U-boson exchanges can produce significant invisible decay branching fractions.

Constraints on U-boson couplings are derived from Upsilon decay data.

No universal prediction for decay rates based solely on dark matter annihilation cross sections.

Abstract

Invisible psi and Upsilon decays into light neutralinos, within the MSSM or N(n)MSSM, are smaller than for nu nubar production, even if light spin-0 particles are coupled to quarks and neutralinos. In a more general way, light dark matter particles are normally forbidden, unless they can annihilate sufficiently through a new interaction stronger than weak interactions (at lower energies), as induced by a light spin-1 U boson, or heavy-fermion exchanges in the case of scalar dark matter. We discuss the possible contributions of U-boson, heavy-fermion, or spin-0 exchanges to invisible psi and Upsilon decays. U-exchanges could lead, but not necessarily, to significant branching fractions for invisible decays into light dark matter.
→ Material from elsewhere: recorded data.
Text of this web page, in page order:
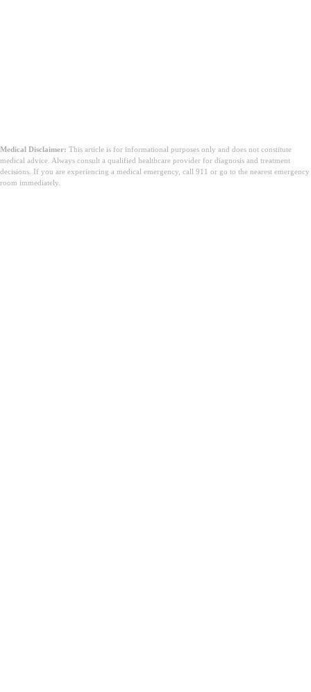
Medical Disclaimer: This article is for informational purposes only and does not constitute
medical advice. Always consult a qualified healthcare provider for diagnosis and treatment
decisions. If you are experiencing a medical emergency, call 911 or go to the nearest emergency
room immediately.
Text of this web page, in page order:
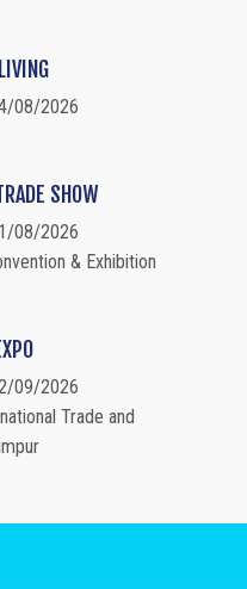
08/2026
SHOW
08/2026
& Exhibition
09/2026
Trade and
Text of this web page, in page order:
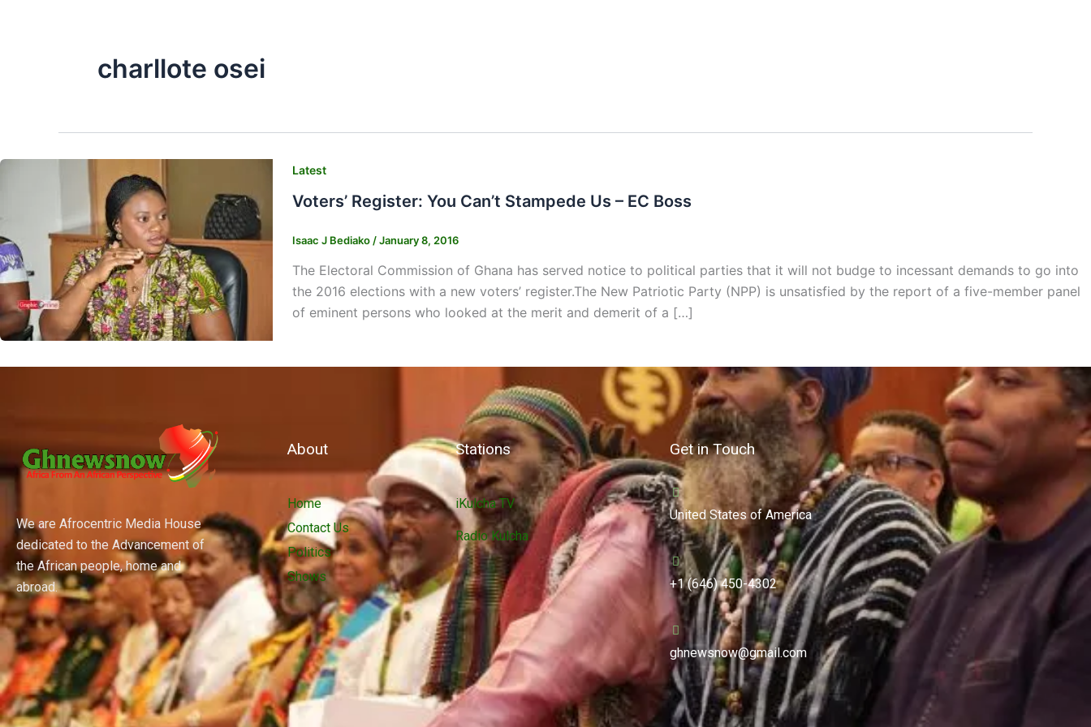
charllote osei
Latest
Voters’ Register: You Can’t Stampede Us – EC Boss
Isaac J Bediako /January 8, 2016
The Electoral Commission of Ghana has served notice to political parties that it will not budge to incessant demands to go into
the 2016 elections with a new voters’ register.The New Patriotic Party (NPP) is unsatisfied by the report of a five-member panel
of eminent persons who looked at the merit and demerit of a […]
We are Afrocentric Media House
dedicated to the Advancement of
the African people, home and
abroad.
About
Home
Contact Us
Politics
Shows
Stations
iKulcha TV
Radio Kulcha
Get in Touch
United States of America
+1 (646) 450-4302
ghnewsnow@gmail.com
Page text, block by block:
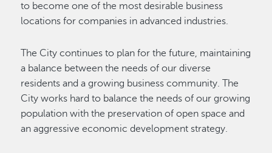
to become one of the most desirable business
locations for companies in advanced industries.
The City continues to plan for the future, maintaining
a balance between the needs of our diverse
residents and a growing business community. The
City works hard to balance the needs of our growing
population with the preservation of open space and
an aggressive economic development strategy.
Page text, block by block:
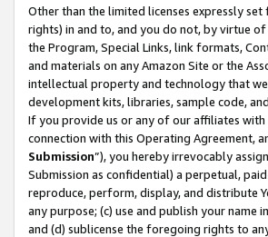
Other than the limited licenses expressly
rights) in and to, and you do not, by virtue
the Program, Special Links, link formats,
and materials on any Amazon Site or the
intellectual property and technology that
development kits, libraries, sample code,
If you provide us or any of our affiliates
connection with this Operating Agreement,
Submission”), you hereby irrevocably
Submission as confidential) a perpetual,
reproduce, perform, display, and distribute
any purpose; (c) use and publish your
and (d) sublicense the foregoing rights to
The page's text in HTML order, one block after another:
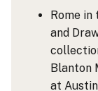
Rome
and
Blanton
at
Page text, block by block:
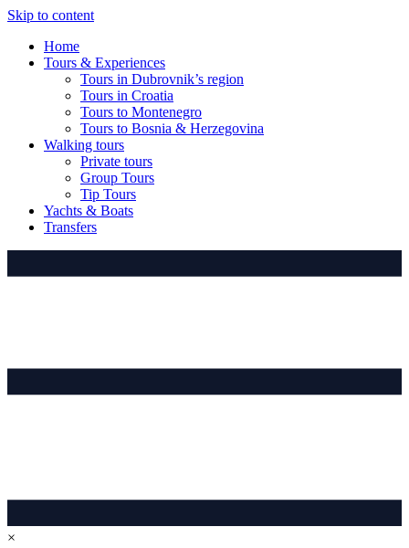
Skip to content
Home
Tours & Experiences
Tours in Dubrovnik’s region
Tours in Croatia
Tours to Montenegro
Tours to Bosnia & Herzegovina
Walking tours
Private tours
Group Tours
Tip Tours
Yachts & Boats
Transfers
×
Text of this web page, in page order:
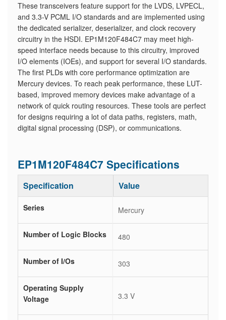
These transceivers feature support for the LVDS, LVPECL,
and 3.3-V PCML I/O standards and are implemented using
the dedicated serializer, deserializer, and clock recovery
circuitry in the HSDI. EP1M120F484C7 may meet high-
speed interface needs because to this circuitry, improved
I/O elements (IOEs), and support for several I/O standards.
The first PLDs with core performance optimization are
Mercury devices. To reach peak performance, these LUT-
based, improved memory devices make advantage of a
network of quick routing resources. These tools are perfect
for designs requiring a lot of data paths, registers, math,
digital signal processing (DSP), or communications.
EP1M120F484C7 Specifications
Specification Value
Series Mercury
Number of Logic Blocks 480
Number of I/Os 303
Operating Supply
Voltage
3.3 V
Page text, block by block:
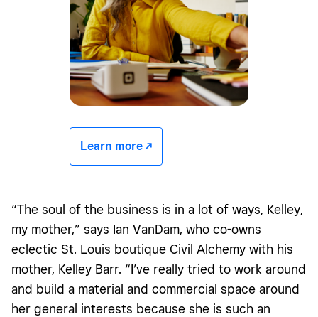
Learn more -/^
“The soul of the business is in a lot of ways, Kelley,
my mother,” says Ian VanDam, who co-owns
eclectic St. Louis boutique Civil Alchemy with his
mother, Kelley Barr. “I’ve really tried to work around
and build a material and commercial space around
her general interests because she is such an

We show how one can get the correct relic density together with sufficiently small invisible branching fractions, and the resulting constraints on the U couplings to ordinary particles and dark matter, in particular |c_chi.f_bV| < 5 10^-3 from Upsilon decays, for 2 m_chi smaller than a few GeV. We also explain why there is no model-independent way to predict psi and Upsilon branching fractions into light dark matter, from dark matter annihilation cross sections at freeze-out time.